L’incidenza dei costi diretti e indiretti nei progetti

costi diretti

Come incidono costi diretti e indiretti nei progetti? Questa è la bella domanda che ci ha rivolto un nostro amico lettore e alla quale vogliamo rispondere con questo articolo.

La classificazione dei costi è un concetto importante nella definizione del budget, nella contabilità e nella gestione dei progetti (a tal proposito potrebbe tornarti utile questo articolo sui Tool per gestire i progetti).

La classificazione dei costi e la categorizzazione delle spese aiutano il team di progetto a capire che tipo di costi saranno affrontati durante il ciclo di vita di un progetto.

Durante la creazione del budget di base, dovrebbero venire elencati i costi, diretti ed indiretti.
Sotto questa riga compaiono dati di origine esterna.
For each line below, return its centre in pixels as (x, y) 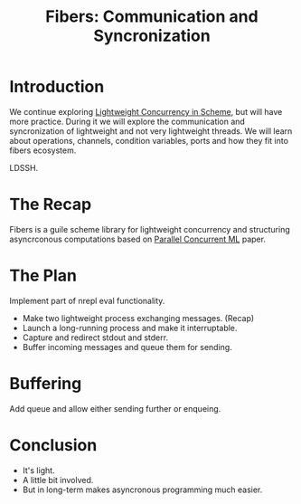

Fondamentalmente, i costi diretti e i costi indiretti sono due concetti diversi utilizzati per la pianificazione del budget e le operazioni contabili. Tuttavia, non è sempre facile fare un elenco certo perché i costi diretti e indiretti si basano sulla natura del prodotto e dell’attività.

In genere, i costi diretti sono attribuibili a un prodotto, bene o servizio. In altre parole, i costi diretti sono direttamente correlati al prodotto.

Dall’altro lato, i costi indiretti sono quelli necessari per produrre il prodotto e non sono quindi direttamente correlati al prodotto.

Comprendere i costi diretti e indiretti è importante per monitorare correttamente le spese aziendali.

Cosa sono i costi diretti? Definizione ed esempi

I costi diretti sono spese che un’organizzazione può facilmente collegare a uno specifico oggetto di costo, che può essere un prodotto, un reparto o un progetto specifico.

Questo può includere software, attrezzature e materie prime, ma può anche includere la manodopera, supponendo che la manodopera sia specifica del prodotto, reparto o progetto.

Ad esempio, se un dipendente viene assunto per lavorare a un progetto specifico, esclusivamente o per un numero di ore assegnato, il suo lavoro su quel progetto è un costo diretto.

Se un’organizzazione sviluppa software e necessita di risorse specifiche, come applicazioni di sviluppo, questi sono anche costi diretti.

La manodopera e i materiali diretti costituiscono quindi la maggior parte dei costi diretti.

Ad esempio, per creare il suo prodotto, un produttore di elettrodomestici richiede acciaio, componenti elettronici e altre materie prime.

Di solito, la maggior parte dei costi diretti è variabile. L’hardware dello smartphone, ad esempio, è un costo diretto e variabile perché la sua produzione dipende dal numero di unità ordinate.

Un’eccezione notevole sono i costi diretti del lavoro, che di solito rimangono costanti durante tutto l’anno. In genere, infatti, il salario di un dipendente non aumenta o diminuisce in relazione diretta al numero di output prodotti.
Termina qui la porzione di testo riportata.